What you are asked to do – From the entries below, report how many lines contain the string "meningkatkan". Only the number is wanted.

----------------

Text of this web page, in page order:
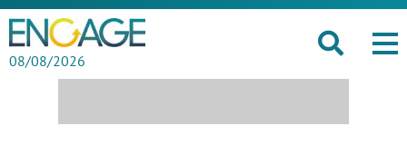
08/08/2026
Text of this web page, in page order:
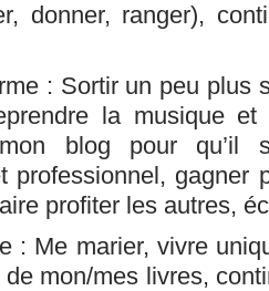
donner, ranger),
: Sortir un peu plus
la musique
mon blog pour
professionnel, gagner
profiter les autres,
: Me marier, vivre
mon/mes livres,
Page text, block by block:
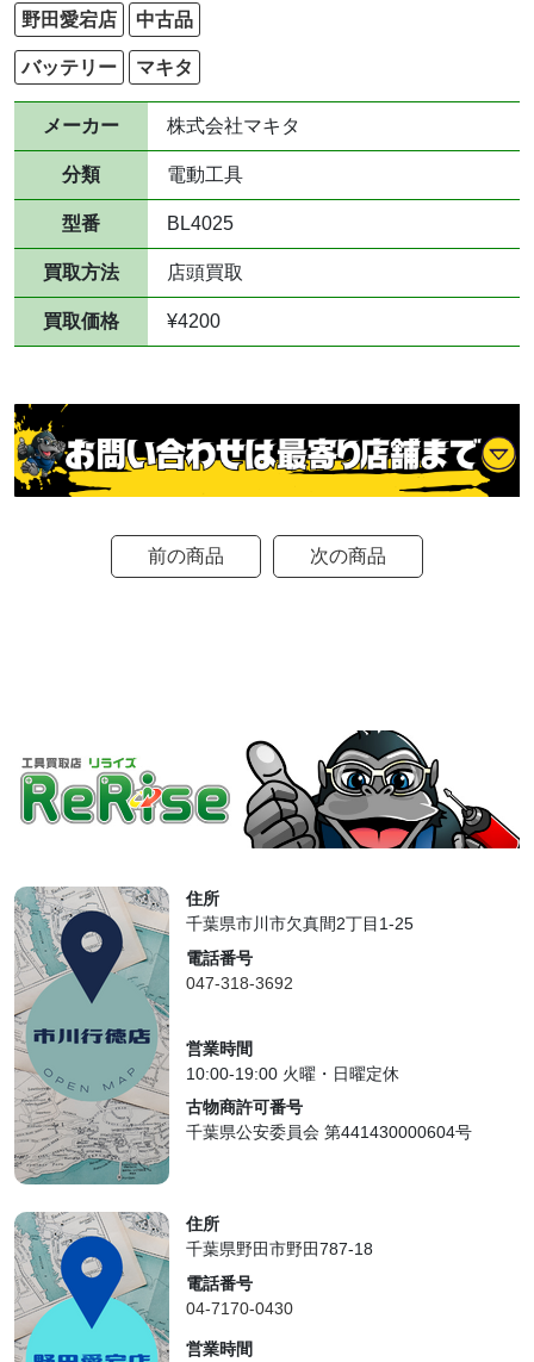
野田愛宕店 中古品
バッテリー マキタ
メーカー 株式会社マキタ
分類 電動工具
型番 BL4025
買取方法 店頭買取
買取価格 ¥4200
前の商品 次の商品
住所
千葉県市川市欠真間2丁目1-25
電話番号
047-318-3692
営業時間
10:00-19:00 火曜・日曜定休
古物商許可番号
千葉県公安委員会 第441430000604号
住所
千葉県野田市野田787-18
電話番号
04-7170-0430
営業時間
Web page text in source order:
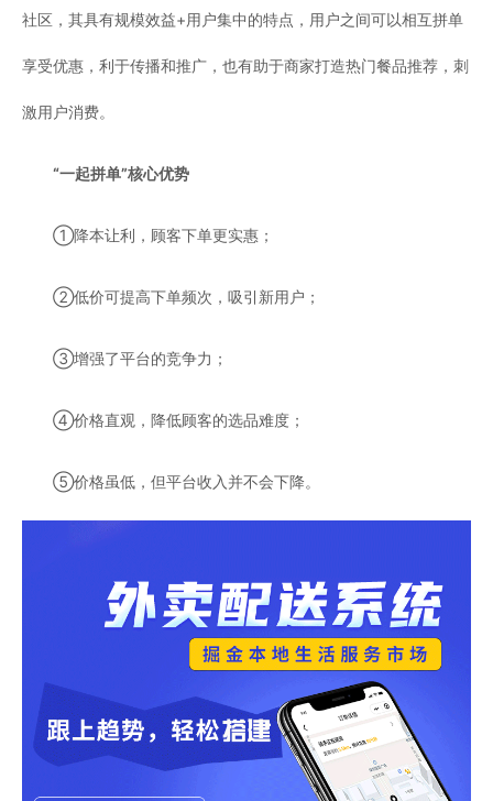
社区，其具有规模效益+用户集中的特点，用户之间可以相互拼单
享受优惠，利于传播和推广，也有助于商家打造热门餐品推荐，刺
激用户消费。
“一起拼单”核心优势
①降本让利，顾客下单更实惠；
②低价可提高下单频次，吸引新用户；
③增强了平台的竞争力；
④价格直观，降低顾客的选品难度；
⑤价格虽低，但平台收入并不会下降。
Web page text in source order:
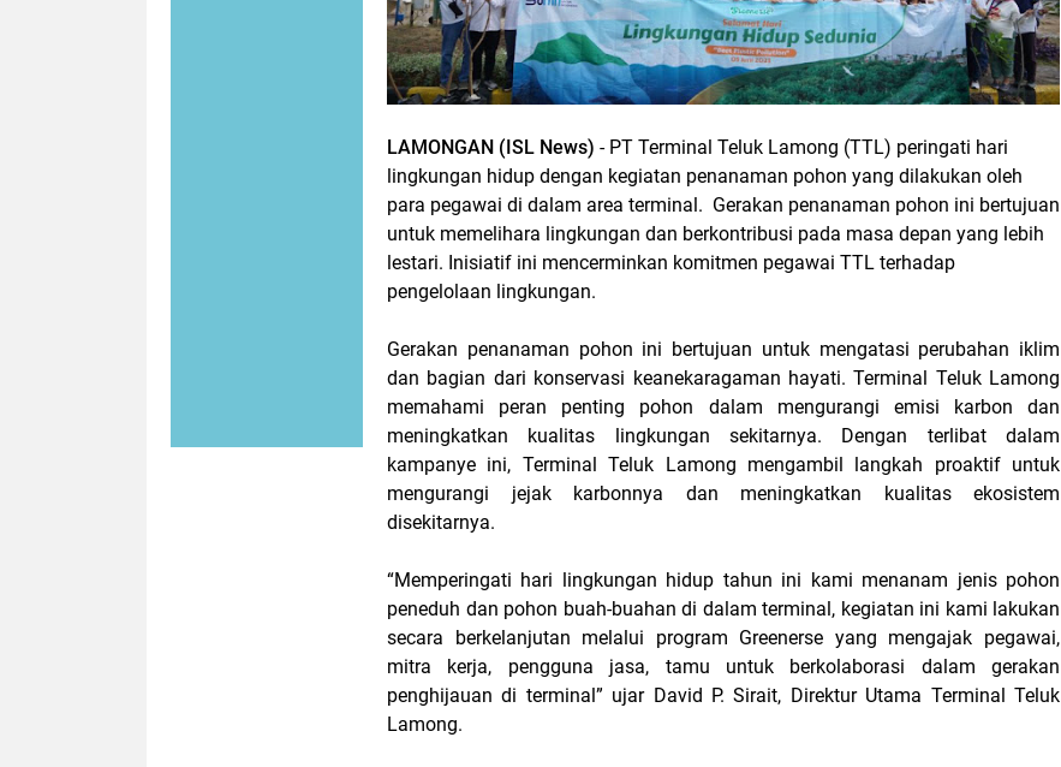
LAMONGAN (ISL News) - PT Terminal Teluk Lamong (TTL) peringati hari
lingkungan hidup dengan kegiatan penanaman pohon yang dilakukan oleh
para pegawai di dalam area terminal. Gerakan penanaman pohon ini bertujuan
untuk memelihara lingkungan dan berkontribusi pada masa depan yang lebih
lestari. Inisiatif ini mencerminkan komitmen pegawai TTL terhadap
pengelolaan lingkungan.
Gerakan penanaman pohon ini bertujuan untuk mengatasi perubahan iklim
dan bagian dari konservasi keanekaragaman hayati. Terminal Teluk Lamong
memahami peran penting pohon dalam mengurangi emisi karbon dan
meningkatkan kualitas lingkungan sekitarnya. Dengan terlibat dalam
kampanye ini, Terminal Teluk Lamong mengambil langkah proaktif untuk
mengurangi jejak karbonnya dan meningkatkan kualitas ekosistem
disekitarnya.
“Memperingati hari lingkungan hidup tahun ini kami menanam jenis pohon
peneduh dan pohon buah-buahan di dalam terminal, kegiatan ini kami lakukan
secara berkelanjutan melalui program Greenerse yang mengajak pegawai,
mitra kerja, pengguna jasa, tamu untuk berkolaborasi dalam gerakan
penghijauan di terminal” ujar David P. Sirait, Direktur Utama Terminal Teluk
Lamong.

----------------

Output for this exercise – 2